GEO 466/566: The Profession of Geography

Germany, France, and Great Britain


As scholars became increasingly specialized in the years after the death of von Humboldt and Ritter, the academic disciplines we know so well today began to appear.

Probably the first country where academic geography appeared was Germany, in the 1870s.

Of the newly appointed professors of geography—most of whom were not really trained as geographers—Ferdinand von Richthofen was one of the most influencial.

Another important scholar during this period in German geography was a man named Friedrich Ratzel.

One other very important German geographer was Alfred Hettner.

A final German geographer we might mention was Otto Schlüter.
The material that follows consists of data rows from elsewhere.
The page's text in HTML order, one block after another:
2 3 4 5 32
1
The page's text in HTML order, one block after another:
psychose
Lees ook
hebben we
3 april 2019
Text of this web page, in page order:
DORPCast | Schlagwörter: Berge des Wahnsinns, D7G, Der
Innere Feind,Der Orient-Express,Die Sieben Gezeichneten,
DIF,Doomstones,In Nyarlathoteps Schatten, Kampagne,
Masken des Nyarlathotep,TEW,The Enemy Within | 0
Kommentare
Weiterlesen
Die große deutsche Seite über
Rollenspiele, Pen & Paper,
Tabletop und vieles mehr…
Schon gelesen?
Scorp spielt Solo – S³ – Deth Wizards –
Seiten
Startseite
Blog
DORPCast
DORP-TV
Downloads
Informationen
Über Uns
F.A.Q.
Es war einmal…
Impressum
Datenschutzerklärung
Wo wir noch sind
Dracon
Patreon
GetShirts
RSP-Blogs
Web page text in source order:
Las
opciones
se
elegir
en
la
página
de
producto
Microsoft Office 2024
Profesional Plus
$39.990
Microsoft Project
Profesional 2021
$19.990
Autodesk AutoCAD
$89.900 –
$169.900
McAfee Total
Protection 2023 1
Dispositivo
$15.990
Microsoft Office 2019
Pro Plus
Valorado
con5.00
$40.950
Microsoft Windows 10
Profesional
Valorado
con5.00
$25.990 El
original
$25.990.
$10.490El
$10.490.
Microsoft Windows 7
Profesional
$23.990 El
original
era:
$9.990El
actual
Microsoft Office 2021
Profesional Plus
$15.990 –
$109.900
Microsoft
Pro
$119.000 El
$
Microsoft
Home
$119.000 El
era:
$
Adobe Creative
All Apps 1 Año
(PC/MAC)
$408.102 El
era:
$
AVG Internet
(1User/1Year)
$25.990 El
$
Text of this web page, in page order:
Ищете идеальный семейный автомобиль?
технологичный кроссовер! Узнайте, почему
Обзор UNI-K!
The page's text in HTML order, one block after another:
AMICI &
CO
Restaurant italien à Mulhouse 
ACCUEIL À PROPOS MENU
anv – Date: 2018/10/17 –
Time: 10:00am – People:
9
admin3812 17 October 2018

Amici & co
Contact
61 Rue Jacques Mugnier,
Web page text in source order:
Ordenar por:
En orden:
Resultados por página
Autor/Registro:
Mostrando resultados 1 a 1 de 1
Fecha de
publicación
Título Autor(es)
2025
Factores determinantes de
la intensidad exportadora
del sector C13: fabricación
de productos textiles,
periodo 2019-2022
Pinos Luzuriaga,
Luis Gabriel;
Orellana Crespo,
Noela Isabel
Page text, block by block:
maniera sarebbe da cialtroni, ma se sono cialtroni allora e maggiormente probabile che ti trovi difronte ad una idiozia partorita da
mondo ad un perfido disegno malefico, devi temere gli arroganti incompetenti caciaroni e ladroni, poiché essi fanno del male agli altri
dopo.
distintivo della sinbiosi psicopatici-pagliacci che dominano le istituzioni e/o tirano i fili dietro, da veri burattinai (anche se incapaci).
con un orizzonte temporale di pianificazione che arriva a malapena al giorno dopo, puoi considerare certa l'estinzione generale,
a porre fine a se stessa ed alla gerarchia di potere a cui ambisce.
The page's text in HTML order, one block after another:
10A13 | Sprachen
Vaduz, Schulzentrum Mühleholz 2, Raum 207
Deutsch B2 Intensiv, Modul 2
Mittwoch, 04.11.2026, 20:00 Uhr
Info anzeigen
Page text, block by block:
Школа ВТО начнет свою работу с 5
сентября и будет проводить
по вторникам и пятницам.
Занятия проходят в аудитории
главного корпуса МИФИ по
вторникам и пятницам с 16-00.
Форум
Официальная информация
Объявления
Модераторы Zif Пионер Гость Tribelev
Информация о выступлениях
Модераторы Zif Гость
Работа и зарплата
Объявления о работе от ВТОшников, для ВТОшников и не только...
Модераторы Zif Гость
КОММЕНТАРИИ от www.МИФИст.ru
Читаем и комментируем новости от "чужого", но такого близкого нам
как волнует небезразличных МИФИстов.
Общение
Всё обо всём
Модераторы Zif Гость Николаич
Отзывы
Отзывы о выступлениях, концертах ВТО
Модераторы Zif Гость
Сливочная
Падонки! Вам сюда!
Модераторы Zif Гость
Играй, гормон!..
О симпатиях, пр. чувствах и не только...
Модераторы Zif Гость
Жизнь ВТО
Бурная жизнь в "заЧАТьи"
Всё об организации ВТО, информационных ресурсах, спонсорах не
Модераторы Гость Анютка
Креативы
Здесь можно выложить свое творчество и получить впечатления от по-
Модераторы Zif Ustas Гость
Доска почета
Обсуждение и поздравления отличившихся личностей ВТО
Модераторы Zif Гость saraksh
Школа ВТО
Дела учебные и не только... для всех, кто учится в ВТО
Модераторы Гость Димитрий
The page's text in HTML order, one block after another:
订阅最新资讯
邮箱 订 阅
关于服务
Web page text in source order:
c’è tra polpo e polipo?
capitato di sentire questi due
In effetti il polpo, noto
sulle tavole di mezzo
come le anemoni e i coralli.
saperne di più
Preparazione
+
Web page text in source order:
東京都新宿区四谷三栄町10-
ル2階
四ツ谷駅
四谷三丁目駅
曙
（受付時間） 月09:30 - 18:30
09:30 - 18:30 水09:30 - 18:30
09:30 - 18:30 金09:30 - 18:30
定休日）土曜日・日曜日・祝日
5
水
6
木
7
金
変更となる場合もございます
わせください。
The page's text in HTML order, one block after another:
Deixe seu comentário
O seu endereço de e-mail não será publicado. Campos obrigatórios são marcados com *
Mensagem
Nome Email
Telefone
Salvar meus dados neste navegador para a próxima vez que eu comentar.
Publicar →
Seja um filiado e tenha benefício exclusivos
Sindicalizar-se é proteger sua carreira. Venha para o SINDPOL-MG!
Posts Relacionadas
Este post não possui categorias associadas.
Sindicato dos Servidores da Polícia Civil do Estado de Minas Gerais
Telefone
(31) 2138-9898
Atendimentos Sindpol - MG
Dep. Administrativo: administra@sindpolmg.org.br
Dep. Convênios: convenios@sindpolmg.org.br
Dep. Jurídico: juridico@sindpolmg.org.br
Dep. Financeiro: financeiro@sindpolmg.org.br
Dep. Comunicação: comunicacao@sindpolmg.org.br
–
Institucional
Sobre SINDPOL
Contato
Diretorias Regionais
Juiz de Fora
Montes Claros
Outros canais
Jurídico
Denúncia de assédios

One of the countries to follow the German lead was France, generally in the 1880s and 90s.

Perhaps the single most important individual in the development of French geography was Paul Vidal de la Blache.

Of all these students, however, one proved to be the most important--Jean Brunhes.

Another very important student of Vidal was Emmanuel de Martonne, Vidal's own son-in-law.

Great Britain

Lagging behind Germany and even France in the establishment of academic geography in Europe was Great Britain.

Geography was established in Great Britain in 1886.

The first important academic geographer in Britain was Halford J. Mackinder.

Mackinder's view of geography, which over time became that of many British geographers, demanded initial work in physical geography.

Most of the other British geographers, however, did not share Mackinder's world view.

After World War I, we can identify 5 major characteristics or areas of development in British geography.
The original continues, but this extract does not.